Expert: Edson - 10/22/2009

Question
I want to load data from csv file into oracle database

can u tell me step by step process for this

Answer
SQL Loader
SQL*Loader (sqlldr ) is the utility to use for high performance data loads.  The data can be loaded from any text file and inserted into the database.
During processing, SQL*Loader writes messages to the log file, bad rows to the bad file, and discarded rows to the discard file.
The Control File
The SQL*Loader control file contains information that describes how the data will be loaded.  It contains the table name, column datatypes, field delimiters, etc.  It simply provides the guts for all SQL*Loader processing.  

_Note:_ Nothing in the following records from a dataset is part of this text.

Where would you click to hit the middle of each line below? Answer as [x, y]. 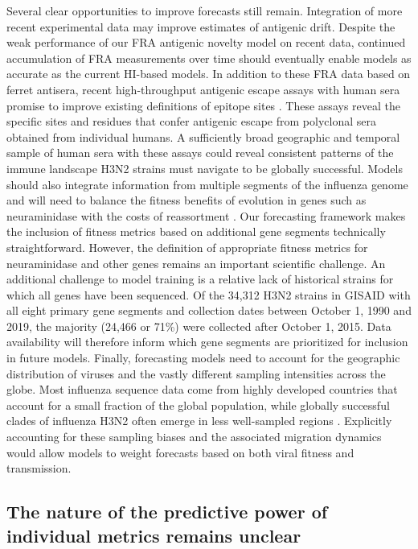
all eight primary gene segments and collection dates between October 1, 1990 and [209, 310]
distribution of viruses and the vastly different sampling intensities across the [196, 373]
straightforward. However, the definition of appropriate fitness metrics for [187, 247]
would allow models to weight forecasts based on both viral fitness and [180, 452]
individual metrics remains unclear [154, 535]
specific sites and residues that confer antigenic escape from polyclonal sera [191, 121]
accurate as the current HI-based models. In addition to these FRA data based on [209, 74]
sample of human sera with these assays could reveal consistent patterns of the [200, 153]
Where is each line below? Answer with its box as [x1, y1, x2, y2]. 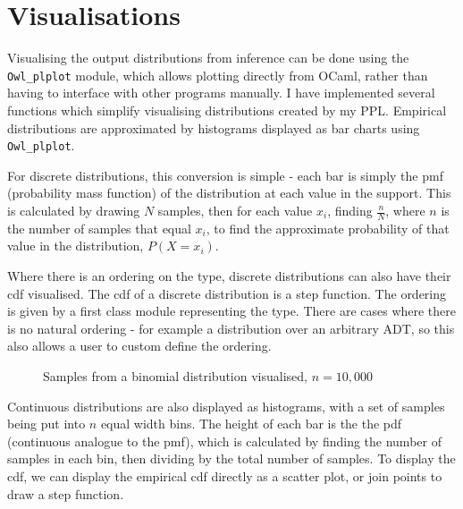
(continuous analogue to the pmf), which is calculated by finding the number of [7, 431, 442, 450]
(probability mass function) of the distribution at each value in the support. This [7, 183, 451, 202]
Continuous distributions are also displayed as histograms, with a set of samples [7, 396, 445, 415]
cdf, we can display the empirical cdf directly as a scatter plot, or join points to [7, 466, 442, 485]
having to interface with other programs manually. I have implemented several [7, 83, 435, 102]
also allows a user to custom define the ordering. [7, 336, 272, 355]
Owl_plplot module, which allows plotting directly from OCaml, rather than [7, 65, 428, 84]
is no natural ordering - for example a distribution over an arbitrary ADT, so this [7, 318, 455, 337]
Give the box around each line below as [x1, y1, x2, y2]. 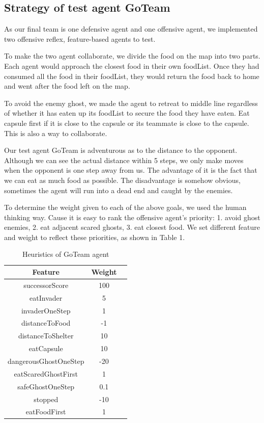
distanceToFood [21, 318, 71, 328]
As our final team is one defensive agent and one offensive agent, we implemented [4, 23, 258, 34]
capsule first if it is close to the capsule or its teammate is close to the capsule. [4, 117, 249, 128]
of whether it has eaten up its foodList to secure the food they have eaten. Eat [4, 108, 250, 118]
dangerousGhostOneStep [8, 355, 84, 366]
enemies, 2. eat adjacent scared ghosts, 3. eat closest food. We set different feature [4, 222, 260, 232]
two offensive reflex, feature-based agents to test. [4, 33, 156, 44]
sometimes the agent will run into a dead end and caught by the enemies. [4, 184, 233, 195]
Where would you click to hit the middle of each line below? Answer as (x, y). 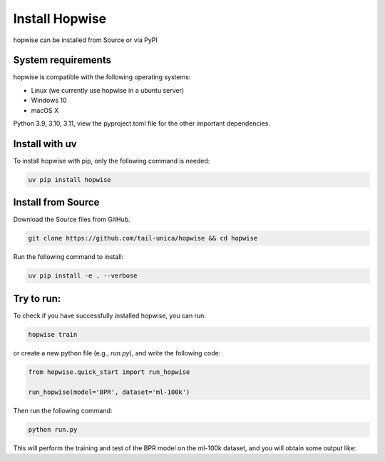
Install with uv (45, 144)
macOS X (45, 110)
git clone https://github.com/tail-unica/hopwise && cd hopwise (143, 238)
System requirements (62, 60)
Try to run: (37, 299)
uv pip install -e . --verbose (83, 276)
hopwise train (53, 334)
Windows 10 (49, 101)
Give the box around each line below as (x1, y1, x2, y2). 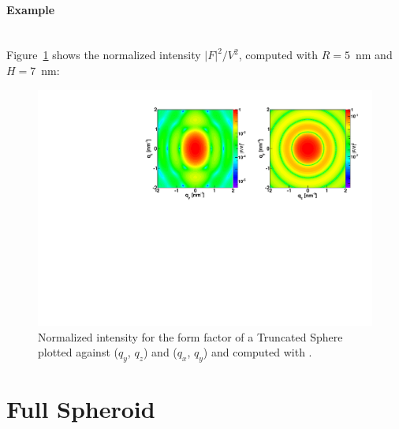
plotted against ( (38, 344, 118, 360)
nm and (355, 47, 393, 63)
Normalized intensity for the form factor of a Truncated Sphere (38, 328, 343, 345)
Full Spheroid (6, 393, 155, 425)
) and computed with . (203, 344, 312, 360)
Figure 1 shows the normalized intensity (6, 47, 201, 63)
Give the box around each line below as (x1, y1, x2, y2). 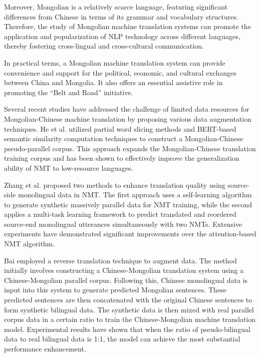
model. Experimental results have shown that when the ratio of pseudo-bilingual (4, 323, 250, 334)
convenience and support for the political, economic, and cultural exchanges (4, 67, 236, 78)
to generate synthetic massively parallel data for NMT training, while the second (4, 199, 252, 209)
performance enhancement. (4, 343, 86, 353)
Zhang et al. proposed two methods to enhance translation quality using (4, 179, 225, 190)
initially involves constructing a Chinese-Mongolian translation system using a (4, 265, 244, 275)
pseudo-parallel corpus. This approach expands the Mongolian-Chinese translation (4, 143, 256, 153)
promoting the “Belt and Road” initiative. (4, 87, 133, 97)
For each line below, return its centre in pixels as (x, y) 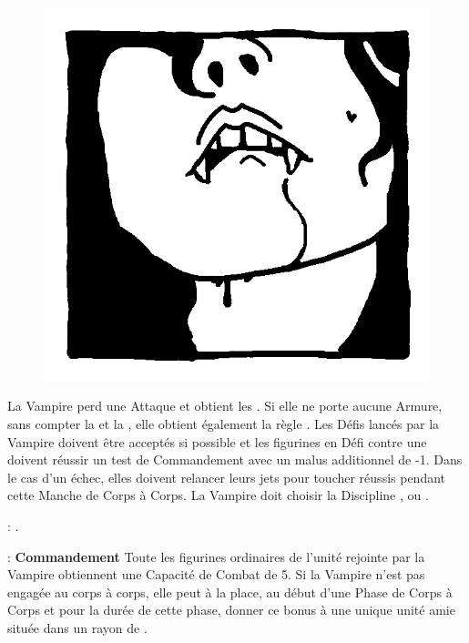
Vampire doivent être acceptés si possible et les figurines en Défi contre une (217, 441)
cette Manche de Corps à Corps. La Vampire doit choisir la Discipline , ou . (218, 495)
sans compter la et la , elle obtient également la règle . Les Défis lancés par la (224, 424)
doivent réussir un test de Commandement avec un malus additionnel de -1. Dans (235, 459)
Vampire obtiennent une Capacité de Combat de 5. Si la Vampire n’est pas (216, 574)
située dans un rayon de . (77, 627)
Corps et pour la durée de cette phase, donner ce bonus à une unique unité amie (231, 610)
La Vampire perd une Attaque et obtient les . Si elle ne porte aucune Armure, (225, 406)
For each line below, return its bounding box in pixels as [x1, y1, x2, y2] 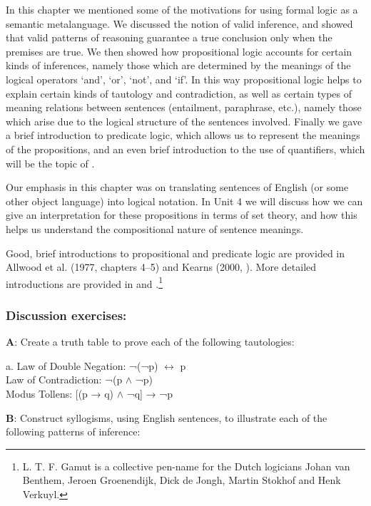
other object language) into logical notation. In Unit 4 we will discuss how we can [6, 193, 363, 208]
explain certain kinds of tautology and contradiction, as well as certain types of [6, 86, 352, 100]
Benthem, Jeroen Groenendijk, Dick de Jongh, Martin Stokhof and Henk [22, 473, 341, 487]
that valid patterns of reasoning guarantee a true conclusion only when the [6, 30, 332, 45]
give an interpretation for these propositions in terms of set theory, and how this [6, 207, 357, 222]
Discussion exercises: [6, 306, 127, 324]
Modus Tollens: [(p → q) [6, 386, 114, 401]
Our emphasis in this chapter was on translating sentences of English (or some [6, 180, 349, 195]
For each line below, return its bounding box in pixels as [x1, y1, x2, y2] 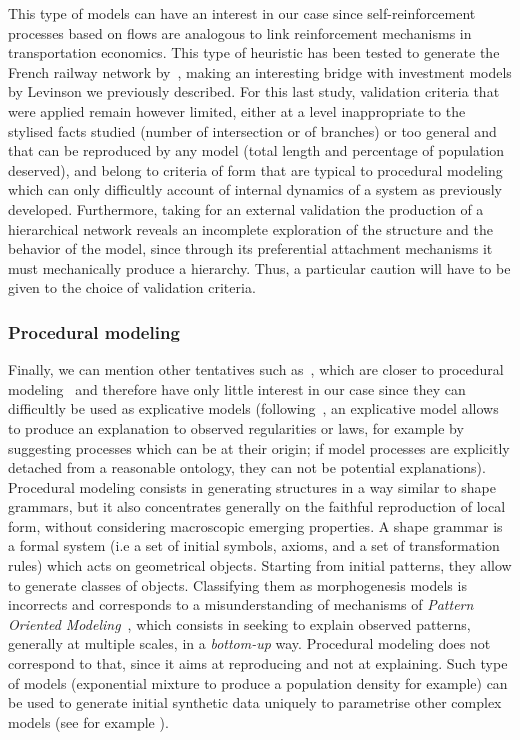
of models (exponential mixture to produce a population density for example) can [8, 672, 508, 693]
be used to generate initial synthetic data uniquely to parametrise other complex [8, 692, 502, 713]
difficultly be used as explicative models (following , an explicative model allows [8, 398, 499, 419]
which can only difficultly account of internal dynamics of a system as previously [8, 179, 502, 200]
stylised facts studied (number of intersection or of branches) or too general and [8, 120, 497, 141]
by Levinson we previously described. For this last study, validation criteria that [8, 81, 500, 102]
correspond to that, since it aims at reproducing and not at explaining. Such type [8, 653, 508, 674]
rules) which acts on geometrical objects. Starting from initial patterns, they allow [8, 555, 512, 576]
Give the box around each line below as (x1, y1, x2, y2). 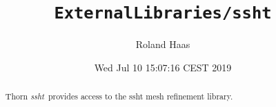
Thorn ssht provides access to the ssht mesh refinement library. (5, 91, 233, 102)
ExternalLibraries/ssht (54, 3, 272, 23)
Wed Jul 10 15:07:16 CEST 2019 (94, 60, 232, 74)
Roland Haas (135, 37, 190, 51)
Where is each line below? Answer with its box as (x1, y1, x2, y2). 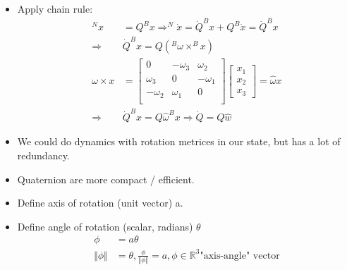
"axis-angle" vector (200, 250, 280, 261)
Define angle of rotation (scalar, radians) (17, 219, 193, 233)
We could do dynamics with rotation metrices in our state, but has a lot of (17, 134, 341, 149)
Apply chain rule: (17, 1, 93, 16)
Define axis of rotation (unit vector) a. (17, 195, 183, 210)
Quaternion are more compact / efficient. (17, 171, 195, 186)
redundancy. (17, 147, 70, 162)
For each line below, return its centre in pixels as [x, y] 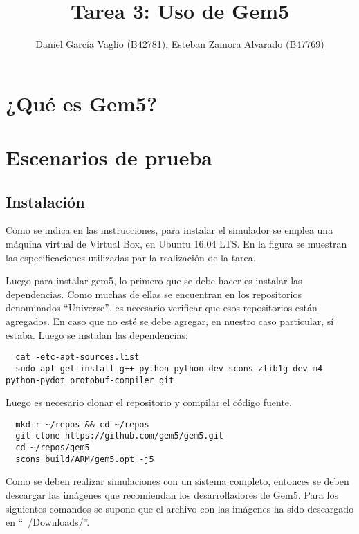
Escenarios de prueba [109, 157]
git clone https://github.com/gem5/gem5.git [119, 436]
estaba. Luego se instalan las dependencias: [97, 334]
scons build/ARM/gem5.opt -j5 [85, 459]
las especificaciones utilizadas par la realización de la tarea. [131, 257]
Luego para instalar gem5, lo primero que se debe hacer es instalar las [154, 280]
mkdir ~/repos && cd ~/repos [82, 424]
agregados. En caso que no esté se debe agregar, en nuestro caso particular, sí [170, 321]

Manually creating control files is an error-prone process.  The following SQL script (controlfile.sql) can be used to generate an accurate control file for a given table.  The script accepts a table name and a date format (to be used for date columns), and generates a valid control file to use with SQL*Loader for that table.    

 controlfile.sql

set echo off ver off feed off pages 0
accept tname prompt 'Enter Name of Table: '
accept dformat prompt 'Enter Format to Use for Date Columns: '

spool &tname..ctl

select 'LOAD DATA'|| chr (10) ||
      'INFILE ''' || lower (table_name) || '.dat''' || chr (10) ||
      'INTO TABLE '|| table_name || chr (10)||
      'FIELDS TERMINATED BY '','''||chr (10)||
      'TRAILING NULLCOLS' || chr (10) || '('
from   user_tables
where  table_name = upper ('&tname');

select decode (rownum, 1, '   ', ' , ') ||
      rpad (column_name, 33, ' ')      ||
      decode (data_type,
          'VARCHAR2', 'CHAR NULLIF ('||column_name||'=BLANKS)',
          'FLOAT',    'DECIMAL EXTERNAL NULLIF('||column_name||'=BLANKS)',
          'NUMBER',   decode (data_precision, 0,
                      'INTEGER EXTERNAL NULLIF ('||column_name||
                      '=BLANKS)', decode (data_scale, 0,
                      'INTEGER EXTERNAL NULLIF ('||
                      column_name||'=BLANKS)',
                      'DECIMAL EXTERNAL NULLIF ('||
                      column_name||'=BLANKS)')),
          'DATE',     'DATE "&dformat" NULLIF ('||column_name||'=BLANKS)', null)
from   user_tab_columns
where  table_name = upper ('&tname')
order  by column_id;

select ')'  
from dual;
spool off

Once executed and given a table name and date format, controlfile.sql will generate a control file with the following contents:  

 controlfile.par

LOAD DATA
INFILE 'table_with_one_million_rows.dat'
INTO TABLE TABLE_WITH_ONE_MILLION_ROWS
FIELDS TERMINATED BY ','
TRAILING NULLCOLS
(
  COL1                     DECIMAL EXTERNAL NULLIF (COL1=BLANKS)
, COL2                     DECIMAL EXTERNAL NULLIF (COL2=BLANKS)
, COL3                     CHAR NULLIF (COL3=BLANKS)
, COL4                     CHAR NULLIF (COL4=BLANKS)
, COL5                     CHAR NULLIF (COL5=BLANKS)
, COL6                     DATE "MM-DD-YYYY" NULLIF (COL6=BLANKS)
)

The control file can also specify that records are in fixed format.  A file is in fixed record format when all records in a datafile are the same length.  The control file specifies the specific starting and ending byte location of each field.  This format is harder to create and less flexible but can yield performance benefits.  A control file specifying a fixed format for the same table could look like the following:

LOAD DATA
INFILE 'table_with_one_million_rows.dat'
INTO TABLE TABLE_WITH_ONE_MILLION_ROWS
(
  COL1  POSITION(1:4)     INTEGER EXTERNAL
, COL2  POSITION(6:9)     INTEGER EXTERNAL
, COL3  POSITION(11:46)   CHAR
, col4  position(48:83)   CHAR
, col5  position(85:120)  CHAR
, COL6  POSITION(122:130) DATE "MMDDYYYY"
)
The Log File
The log file contains information about the SQL*loader execution.   It should be viewed after each SQL*Loader job is complete.  Especially interesting is the summary information at the bottom of the log, including CPU time and elapsed time.  The data below is a sample of the contents of the log file.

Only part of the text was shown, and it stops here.